/image%2F0994617%2F20230718%2Fob_48696a_mcz7xlfxoonwsp48zmchnuvoxzzhrt-small.jpg)
Voici le film qui a permis au cinéma Japonais d'exister internationalement, en raflant des prix un peu partout en 1951. Kurosawa, alors illustre inconnu en Occident, venait tout juste d'entamer une longue et fascinante relation avec le moyen-âge qui allait être sa période de prédilection... Trois hommes coincés sous une ruine pendant une pluie battante s'échangent quelques points de vue sur un drame dont deux d'entre eux ont été partiellement les témoins, et la vérité se dérobe: qui a tué un homme? Et une femme a-t-elle vraiment été violée, ou était-elle consentante? Quelle était l'arme du crime, et quelle fut la part du bandit Tajomaru (Toshiro Mifune) dans le crime?
Mine de rien, ce film bouscule toutes les conventions alors en place, en montrant des images qui mentent, qui ne sont que le reflet de la subjectivité des protagionstes d'un drame, tel qu'il a été jugé. on ne verra d'ailleurs jamais les juges, puisque les témoins s'adressent directement à nous. Mais c'est un piège: deux spectateurs côte à côte de ce film n'auront pas nécessairement la même idée sur la vérité à la fin...

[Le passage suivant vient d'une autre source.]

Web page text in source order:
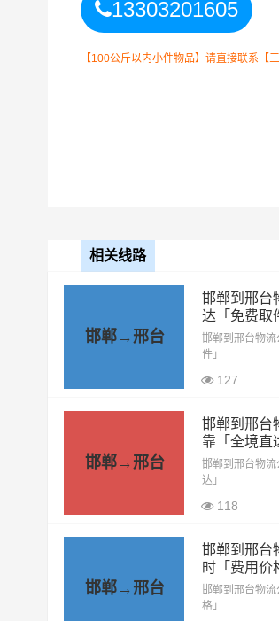
备注
整车运输收费
整车运输车型
4.2米高栏
6.8米高栏
9.6米高栏
13米高栏
17.5米平板
备注
13303201605
【100公斤以内小件物品】请直接联系【
相关线路
邯郸→邢台
邯郸到邢台
达「免费取
邯郸到邢台物
件」
127
邯郸→邢台
邯郸到邢台
靠「全境直
邯郸到邢台物
达」
118
邯郸→邢台
邯郸到邢台
时「费用价
邯郸到邢台物
格」

Voici à peu près les faits: Le bandit Tajomaru, après avoir vu la belle femme (Machiko Kyo) à cheval et accompagnée de son mari, le samouraï (Masayuki Mori), leur tend un piège, ligote l'homme et se saisit de la femme. on retrouvera ensuite le mari mort. Selon Tajomaru, qui se dit prèt à mourir, et donc prèt à avouer tous ses crimes, il a tué le samouraï au cours d'un combat singulier qui a été suggéré par la femme. Celle-ci, objet de toutes les convoitises, prétend que le bandit est parti après l'avoir violée, mais qu'elle a libéré son mari, et l'a sommé de la tuer. elle s'est ensuite évanouie, son poignard dans la main; lorsqu'elle s'est réveillée, le mari était mort. Le fantôme du mari raconte au contraire qu'il s'est tué, après que le bandit l'ait libéré, alors que la femme était partie, l'ayant tout simplement renié. une quatrième histoire vient ajouter des précisions moins héroïques à chacune des trois précédentes, contée par un des trois hommes présent sous la ruine (Takashi Shimura), et qui était caché dans le bois au moment des faits...
Aucune des histoires n'est vraie, et Kurosawa prend un malin plaisir à brouiller les cartes en ne reprenant jamais deux fois le même plan. Il s'amuse beaucoup aussi à s'autoparodier, en particulier en montrant à deux reprises les mêmes deux hommes se battre, d'abord avec héroïsme, puis n'importe comment en se prenant les pieds dans leurs épées. L'humour de l'entreprise est évident, d'autant qu'il s'exprime largement aux dépens du spectateur. Celui-ci, donc, est dans la position du juge, certes, mais à aucun moment ce n'est un avantage: débrouillez-vous, spectateur... On a beaucoup reproché à Hitchcock, la même année, d'avoir fait mentir un flashback de Stage fright, mais ce n'est rien aux cotés de la transgression effectuée par ce film. Après Rashomon, on ne peut plus dire: je l'ai vu, c'est donc un fait... mais à coté de cette transgression, Kurosawa, par le biais du personnage d'un moine au bout du rouleau, pose la question: ou est la morale? Si tout le monde ment, comment retrouver foi en l'homme? une réponse vous sera fournie dans le film.